__Exercise__.
Everything from the line containing "2: word: ['z', 'a']" through the last line of the records below should be printed exactly, please, and nothing else.

______________________________

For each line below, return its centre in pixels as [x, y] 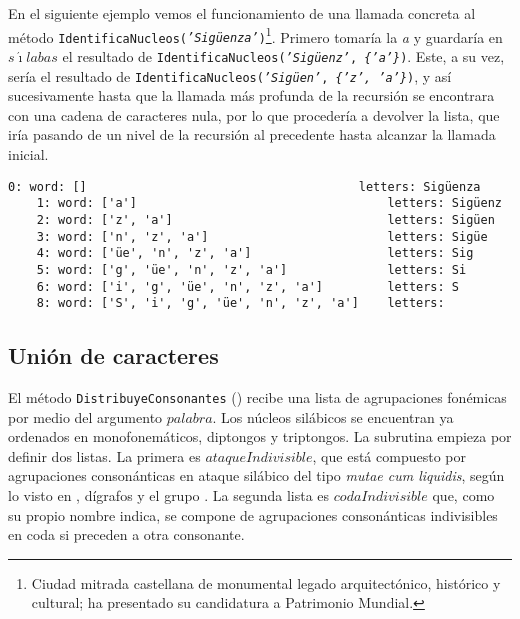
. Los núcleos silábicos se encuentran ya [333, 416]
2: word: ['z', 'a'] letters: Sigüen [265, 219]
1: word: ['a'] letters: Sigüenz [269, 203]
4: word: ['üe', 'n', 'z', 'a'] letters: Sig [255, 253]
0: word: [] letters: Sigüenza [244, 186]
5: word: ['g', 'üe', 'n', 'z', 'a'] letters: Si [251, 269]
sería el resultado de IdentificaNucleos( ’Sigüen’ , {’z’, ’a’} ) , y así [230, 75]
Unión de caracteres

______________________________

__Result for this exercise__.
2: word: ['z', 'a'] letters: Sigüen [265, 219]
1: word: ['a'] letters: Sigüenz [269, 203]
4: word: ['üe', 'n', 'z', 'a'] letters: Sig [255, 253]
0: word: [] letters: Sigüenza [244, 186]
5: word: ['g', 'üe', 'n', 'z', 'a'] letters: Si [251, 269]
sería el resultado de IdentificaNucleos( ’Sigüen’ , {’z’, ’a’} ) , y así [230, 75]
Unión de caracteres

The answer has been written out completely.